今回取得した example.com(※実際のドメインは伏せています)の価格は年額 $10.46 でした。内訳はレジストリ費用とICANN手数料($0.18)だけで、Cloudflareの上乗せはなし。まさに原価そのままの金額です。
WHOISを確認してみる
取得できたので、WHOISがどう見えるか whois コマンドで確認してみます。
$ whois example.com
Domain Name: EXAMPLE.COM
Registrar: Cloudflare, Inc.
Registrar WHOIS Server: whois.cloudflare.com
Creation Date: 2026-07-17T10:12:18Z
Registry Expiry Date: 2027-07-17T10:12:18Z
Name Server: AMALIA.NS.CLOUDFLARE.COM
Name Server: MITCH.NS.CLOUDFLARE.COM
DNSSEC: unsigned
...(中略)...
Registrant Name: DATA REDACTED
Registrant Street: DATA REDACTED
Registrant City: DATA REDACTED
Registrant State/Province: Aichi
Registrant Postal Code: DATA REDACTED
Registrant Country: JP
Registrant Phone: +1.4153197517
Registrant Email:
名前・番地・市区町村・郵便番号・メールアドレスは軒並み DATA REDACTED に置き換わっていて、追加料金なしでここまで隠れるのはありがたい。電話番号もCloudflareの代理番号(米国の番号)になるので、自分の番号は出ません。

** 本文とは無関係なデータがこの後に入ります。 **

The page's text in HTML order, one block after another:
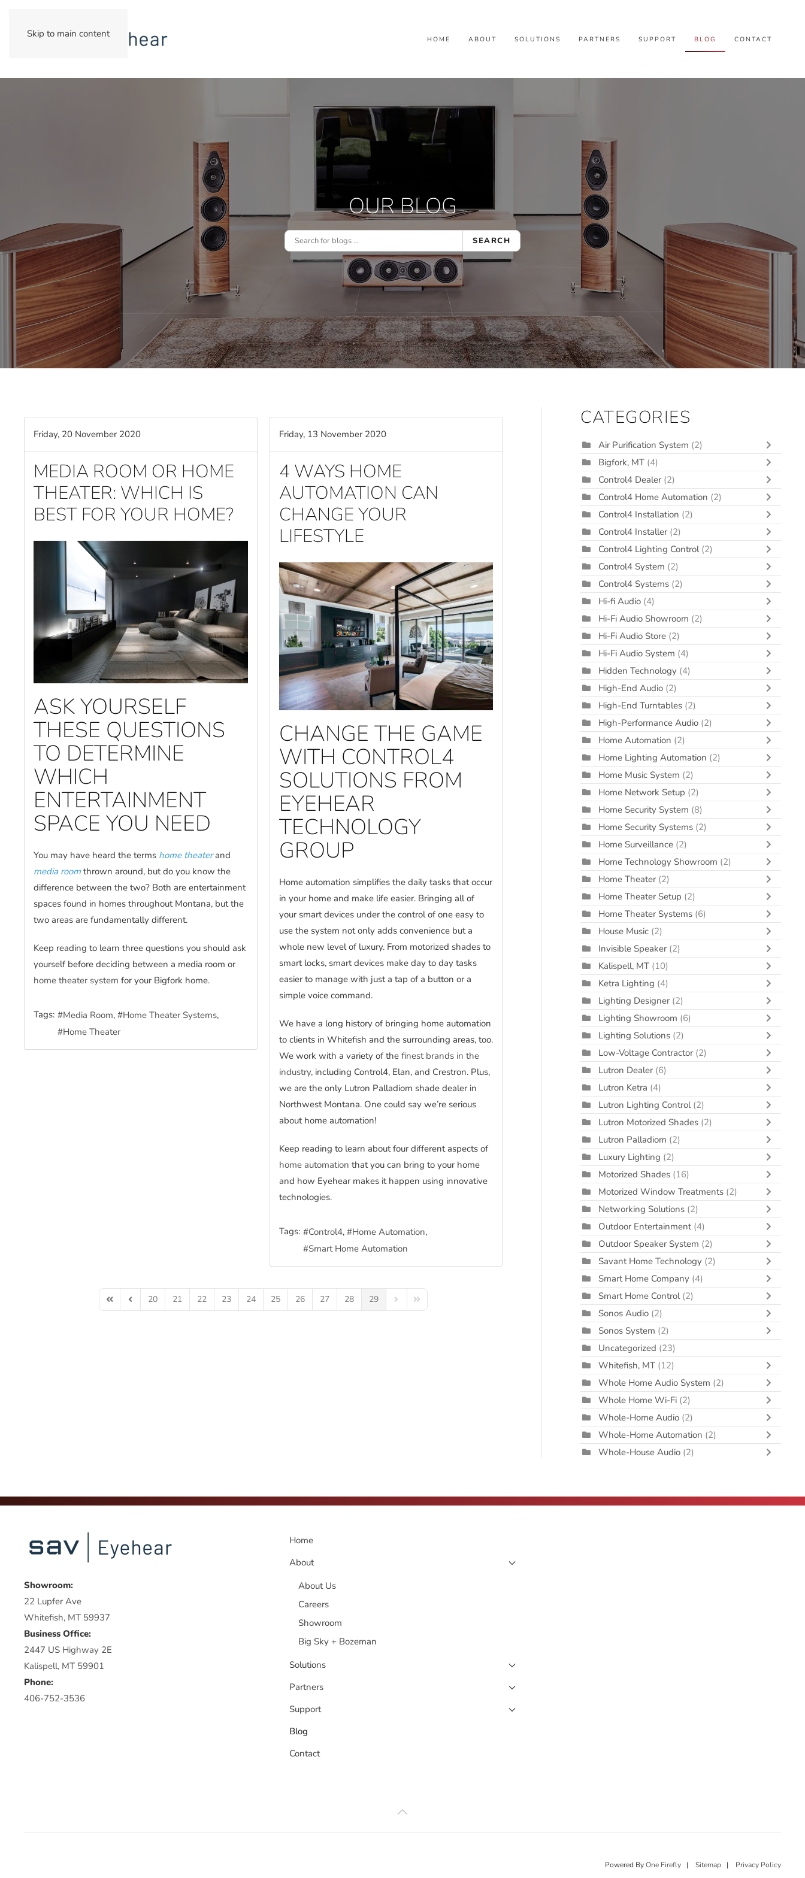
Skip to main content HOME ABOUT SOLUTIONS PARTNERS SUPPORT BLOG CONTACT
OUR BLOG
SEARCH
Friday, 20 November 2020
MEDIA ROOM OR HOME
THEATER: WHICH IS
BEST FOR YOUR HOME?
ASK YOURSELF
THESE QUESTIONS
TO DETERMINE
WHICH
ENTERTAINMENT
SPACE YOU NEED
You may have heard the terms home theaterand
media room thrown around, but do you know the
difference between the two? Both are entertainment
spaces found in homes throughout Montana, but the
two areas are fundamentally different.
Keep reading to learn three questions you should ask
yourself before deciding between a media room or
home theater system for your Bigfork home.
Tags: Media Room
Home Theater Systems
Home Theater
Friday, 13 November 2020
4 WAYS HOME
AUTOMATION CAN
CHANGE YOUR
LIFESTYLE
CHANGE THE GAME
WITH CONTROL4
SOLUTIONS FROM
EYEHEAR
TECHNOLOGY
GROUP
Home automation simplifies the daily tasks that occur
in your home and make life easier. Bringing all of
your smart devices under the control of one easy to
use the system not only adds convenience but a
whole new level of luxury. From motorized shades to
smart locks, smart devices make day to day tasks
easier to manage with just a tap of a button or a
simple voice command.
We have a long history of bringing home automation
to clients in Whitefish and the surrounding areas, too.
We work with a variety of the finest brands in the
industry, including Control4, Elan, and Crestron. Plus,
we are the only Lutron Palladiom shade dealer in
Northwest Montana. One could say we’re serious
about home automation!
Keep reading to learn about four different aspects of
home automation that you can bring to your home
and how Eyehear makes it happen using innovative
technologies.
Tags: Control4
Home Automation
Smart Home Automation
First PagePrevious Page
20 21 22 23 24 25 26 27 28 29 Next PageLast Page
CATEGORIES
Air Purification System (2)
Bigfork, MT (4)
Control4 Dealer (2)
Control4 Home Automation (2)
Control4 Installation (2)
Control4 Installer (2)
Control4 Lighting Control (2)
Control4 System (2)
Control4 Systems (2)
Hi-fi Audio (4)
Hi-Fi Audio Showroom (2)
Hi-Fi Audio Store (2)
Hi-Fi Audio System (4)
Hidden Technology (4)
High-End Audio (2)
High-End Turntables (2)
High-Performance Audio (2)
Home Automation (2)
Home Lighting Automation (2)
Home Music System (2)
Home Network Setup (2)
Home Security System (8)
Home Security Systems (2)
Home Surveillance (2)
Home Technology Showroom (2)
Home Theater (2)
Home Theater Setup (2)
Home Theater Systems (6)
House Music (2)
Invisible Speaker (2)
Kalispell, MT (10)
Ketra Lighting (4)
Lighting Designer (2)
Lighting Showroom (6)
Lighting Solutions (2)
Low-Voltage Contractor (2)
Lutron Dealer (6)
Lutron Ketra (4)
Lutron Lighting Control (2)
Lutron Motorized Shades (2)
Lutron Palladiom (2)
Luxury Lighting (2)
Motorized Shades (16)
Motorized Window Treatments (2)
Networking Solutions (2)
Outdoor Entertainment (4)
Outdoor Speaker System (2)
Savant Home Technology (2)
Smart Home Company (4)
Smart Home Control (2)
Sonos Audio (2)
Sonos System (2)
Uncategorized (23)
Whitefish, MT (12)
Whole Home Audio System (2)
Whole Home Wi-Fi (2)
Whole-Home Audio (2)
Whole-Home Automation (2)
Whole-House Audio (2)
Showroom:
22 Lupfer Ave
Whitefish, MT 59937
Business Office:
2447 US Highway 2E
Kalispell, MT 59901
Phone:
406-752-3536
Home
About
About Us
Careers
Showroom
Big Sky + Bozeman
Solutions
Partners
Support
Blog
Contact
Powered ByOne Firefly | Sitemap | Privacy Policy

ただし全部が消えるわけではありません。都道府県(State/Province)と国(Country)は残ります。ここは仕様なので、完全匿名にはならない点だけ頭の隅に置いておくとよさそうです。
Cloudflare Pagesのサイトに割り当てる
最後に、取得したドメインをPagesのプロジェクトに割り当てます。
- Pagesのプロジェクトを開き、「カスタムドメイン」タブから「カスタムドメインを設定」を選択

- 取得したドメインを入力

- ドメインがすでに同じアカウントのCloudflare DNSにいるので、必要なCNAMEレコードの追加を確認するだけで完了

DNSの伝播を少し待つと、独自ドメインでサイトが表示されました。証明書も自動発行なので、SSL周りでやることはゼロ。レジストラとDNSとホスティングが同じ場所にいると、この工程が本当にあっさり終わります。
まとめ
Cloudflareでのドメイン新規取得からPagesへの割り当てまでを一気に試しました。

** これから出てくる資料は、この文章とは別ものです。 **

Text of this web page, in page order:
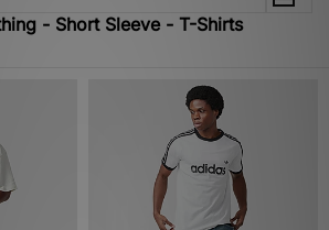
- Short Sleeve - T-Shirts
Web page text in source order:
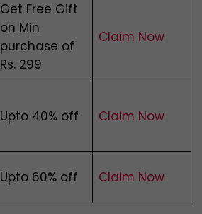
Get Free Gift
on Min
purchase of
Rs. 299
Claim Now
Upto 40% off Claim Now
Upto 60% off Claim Now

- 以前は移管専用だったCloudflare Registrarは、現在は新規取得に対応している
- 原価提供なので更新費用が読みやすく、WHOIS代理公開も無料
- ネームサーバーがCloudflare固定になる点だけ要注意
- Pagesとの組み合わせなら、ドメイン割り当てはほぼワンクリック
「サイトはCloudflare Pagesで公開する」と決めているなら、ドメインもCloudflareで取ってしまうのが一番ラクだと感じました。どなたかの参考になれば幸いです。